I plan to take my Level 2 certification next season and am preparing myself with the research project in the meantime.

I came across a question that asked how does the following influence twist, tilt, pivot and pressure distribution:

1) width stance
2) angles
3) longitudinal placement (what is this - setback?)
4) forward-lean

Can anyone help?

I taught for 2 seasons on a part-time basis but am taking this winter off. I plan to return to teaching next year and so, meanwhile, decides to refresh myself with the technical aspect of snowboarding.

Thanks for helping.


----------



## jlm1976 (Feb 26, 2009)

The trick to answering that question is thinking about how those various stance settings effect your ability to move your body to make the board do the each of those things. Think about what would happen if you set each of those stance settings to the max and min while keeping the rest how you normally ride. 

For example, take stance width and pressure distribution. Set the stance width too wide and it's going to limit your range of motion in your knees and hips. This is going limit how much you can move your weight toward the tip or tail on the board. Doing the opposite, setting it really narrow is again going to inhibit how far you can move your weight towards the tip and tail for the same reason. 

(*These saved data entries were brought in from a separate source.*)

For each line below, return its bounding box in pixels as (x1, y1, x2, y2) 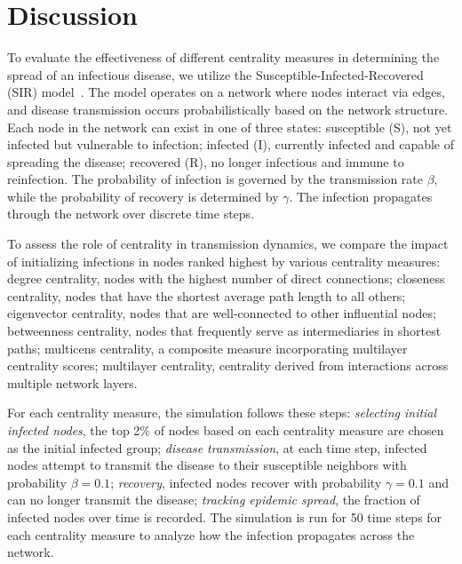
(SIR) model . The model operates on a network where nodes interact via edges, (7, 83, 445, 101)
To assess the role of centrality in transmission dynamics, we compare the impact (7, 234, 449, 253)
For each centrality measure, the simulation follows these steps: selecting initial (7, 403, 437, 422)
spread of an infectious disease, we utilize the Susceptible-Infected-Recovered (7, 65, 424, 83)
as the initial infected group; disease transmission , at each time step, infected (7, 438, 427, 457)
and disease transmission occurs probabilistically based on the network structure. (7, 99, 448, 118)
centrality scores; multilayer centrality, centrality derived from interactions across (7, 356, 449, 375)
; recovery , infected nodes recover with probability (110, 473, 382, 491)
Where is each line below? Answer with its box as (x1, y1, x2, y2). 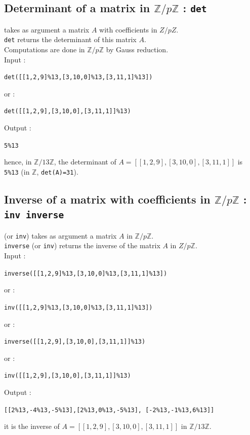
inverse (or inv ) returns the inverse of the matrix (4, 240, 160, 251)
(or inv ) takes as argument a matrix (4, 230, 117, 241)
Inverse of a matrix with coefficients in (4, 191, 211, 207)
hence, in (4, 156, 32, 167)
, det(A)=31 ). (36, 166, 78, 177)
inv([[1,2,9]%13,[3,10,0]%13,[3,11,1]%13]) (4, 304, 153, 311)
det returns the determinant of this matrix (4, 34, 137, 45)
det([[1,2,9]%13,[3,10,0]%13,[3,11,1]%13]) (4, 74, 153, 81)
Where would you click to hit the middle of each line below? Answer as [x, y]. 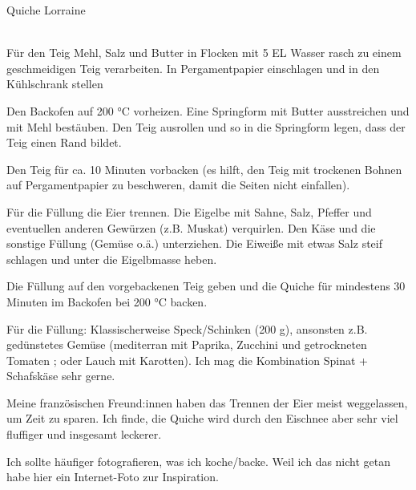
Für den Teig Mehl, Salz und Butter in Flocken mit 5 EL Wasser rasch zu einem [204, 53]
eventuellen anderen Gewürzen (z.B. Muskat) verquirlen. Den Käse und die [191, 227]
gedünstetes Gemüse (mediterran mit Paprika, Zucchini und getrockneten [187, 344]
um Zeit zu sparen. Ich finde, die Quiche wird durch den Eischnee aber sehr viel [202, 418]
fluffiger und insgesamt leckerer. [84, 434]
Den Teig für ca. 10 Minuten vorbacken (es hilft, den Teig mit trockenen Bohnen [204, 169]
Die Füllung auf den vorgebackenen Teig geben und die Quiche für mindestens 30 [206, 286]
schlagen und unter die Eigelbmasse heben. [112, 259]
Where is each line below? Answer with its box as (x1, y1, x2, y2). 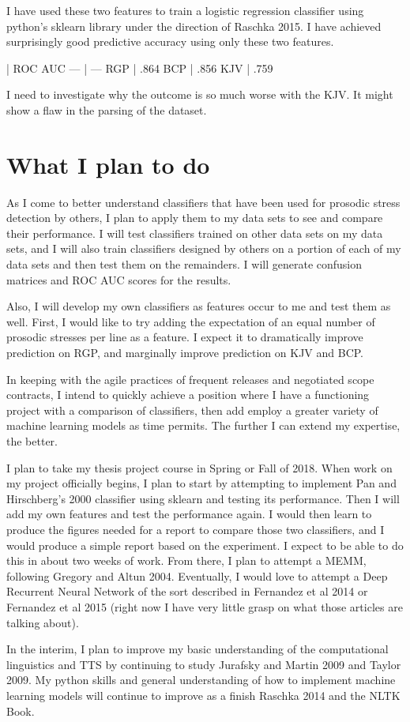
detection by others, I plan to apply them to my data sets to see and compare (6, 209, 383, 226)
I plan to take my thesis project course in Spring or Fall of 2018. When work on (6, 459, 393, 476)
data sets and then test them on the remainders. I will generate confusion (6, 256, 363, 273)
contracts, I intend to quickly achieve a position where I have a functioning (6, 386, 370, 403)
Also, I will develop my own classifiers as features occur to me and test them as (6, 298, 391, 314)
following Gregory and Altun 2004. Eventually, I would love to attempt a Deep (6, 567, 388, 584)
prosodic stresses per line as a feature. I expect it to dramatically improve (6, 329, 363, 345)
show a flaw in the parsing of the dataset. (6, 101, 207, 118)
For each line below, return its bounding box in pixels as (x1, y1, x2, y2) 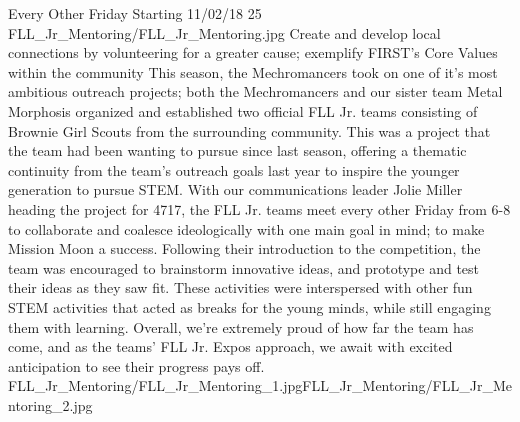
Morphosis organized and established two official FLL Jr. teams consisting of (8, 100, 478, 121)
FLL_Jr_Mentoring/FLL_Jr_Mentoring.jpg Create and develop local (8, 22, 441, 43)
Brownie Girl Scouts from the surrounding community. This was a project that (8, 120, 491, 141)
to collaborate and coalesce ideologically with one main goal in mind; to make (8, 218, 485, 239)
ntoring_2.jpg (8, 394, 93, 415)
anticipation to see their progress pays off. (8, 355, 265, 376)
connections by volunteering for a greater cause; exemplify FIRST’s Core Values (8, 42, 498, 63)
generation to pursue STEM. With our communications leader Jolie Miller (8, 179, 463, 200)
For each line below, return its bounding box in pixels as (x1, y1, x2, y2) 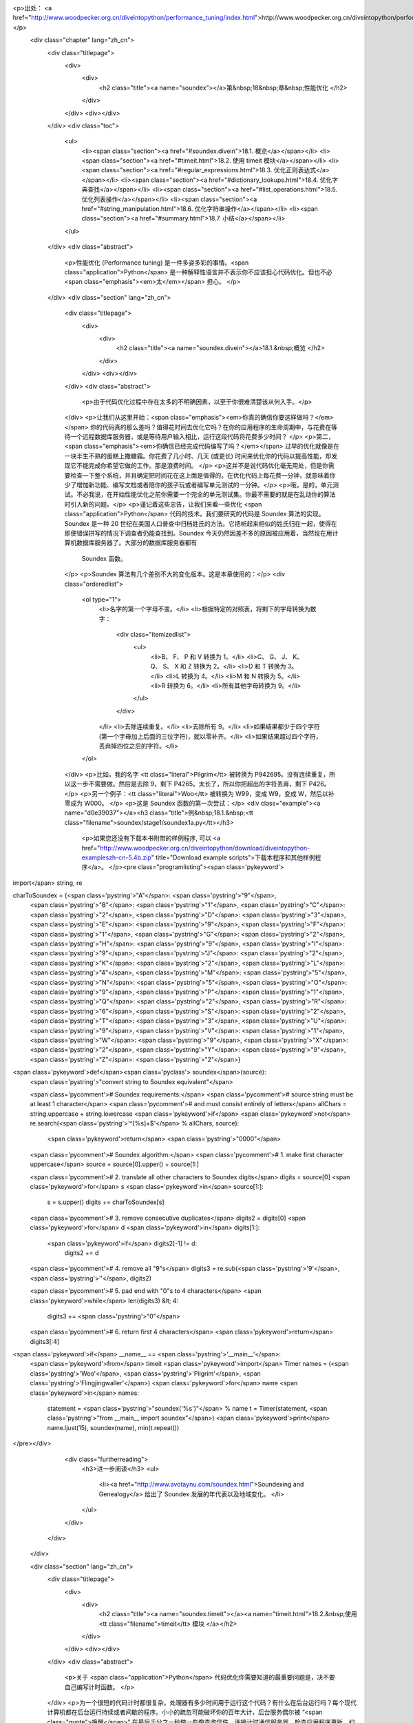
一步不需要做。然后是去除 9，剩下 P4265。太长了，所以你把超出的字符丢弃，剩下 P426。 (76, 779, 330, 788)
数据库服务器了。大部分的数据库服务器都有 (76, 538, 198, 547)
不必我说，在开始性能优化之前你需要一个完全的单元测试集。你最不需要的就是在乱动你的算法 (76, 490, 336, 499)
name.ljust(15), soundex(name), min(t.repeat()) (47, 1423, 180, 1431)
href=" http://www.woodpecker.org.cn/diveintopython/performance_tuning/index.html (12, 14, 255, 22)
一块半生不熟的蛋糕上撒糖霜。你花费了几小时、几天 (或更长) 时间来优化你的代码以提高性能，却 (64, 451, 332, 460)
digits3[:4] (30, 1337, 60, 1345)
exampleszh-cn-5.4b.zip (81, 853, 151, 861)
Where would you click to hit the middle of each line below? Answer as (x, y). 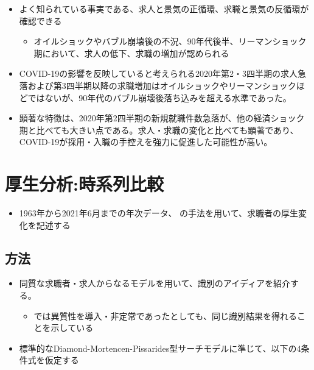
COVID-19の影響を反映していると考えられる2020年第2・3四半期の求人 (158, 73)
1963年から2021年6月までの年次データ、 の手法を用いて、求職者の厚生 (159, 213)
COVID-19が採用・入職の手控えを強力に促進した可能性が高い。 (146, 142)
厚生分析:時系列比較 (84, 184)
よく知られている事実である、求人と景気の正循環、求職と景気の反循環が (164, 9)
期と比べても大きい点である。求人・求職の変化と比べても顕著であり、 (159, 130)
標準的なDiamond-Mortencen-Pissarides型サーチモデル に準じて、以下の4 (160, 348)
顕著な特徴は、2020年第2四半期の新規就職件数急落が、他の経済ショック (162, 118)
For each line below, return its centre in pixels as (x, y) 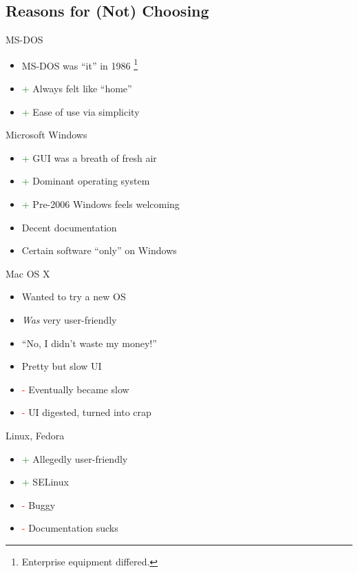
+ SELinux (45, 482)
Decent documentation (69, 227)
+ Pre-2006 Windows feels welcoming (101, 204)
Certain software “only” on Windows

Congrats on going for your level II(and thinking ahead, so few instructors do). This question will help you a ton with your pro-knowledge(at least in AASI-East, where I am). Out here, a big part of it is understanding how all the different ways we move our bodies affect the board(IE what are all the ways we can make the board tilt, twist, pivot, and bend and what are the pluses and minuses of each way). What division are you in? 
Also, have you tried posting this on the AASI forums at the national website? That is a great resource..


----------



## Guest (Jan 27, 2010)

michelle, with respect, you're not going to pass level ii by having others do your homework.

what's your answer to the question?

alasdair


----------



## Guest (Jan 27, 2010)

Hi Jlm1976, that is exactly the approach I am taking to answer the question. For each part, I intend to answer it with the effects caused by the 2 extremes, for example, a wide stance and a narrow stance, and then the ideal or the most efficient stance width for an individual.

I will be riding at Brian Head tomorrow and will be experimenting with each of the 4 parts required in the question. 

It will be a tiring day. There is a lot of removing and installing to be done with my bindings.

Thanks for helping.


----------



## jlm1976 (Feb 26, 2009)

*Good luck*

Good Luck Michelle...playing with all of this stuff on snow is a great way to get it all sorted out! I'm curious to hear what you find out! 
James


----------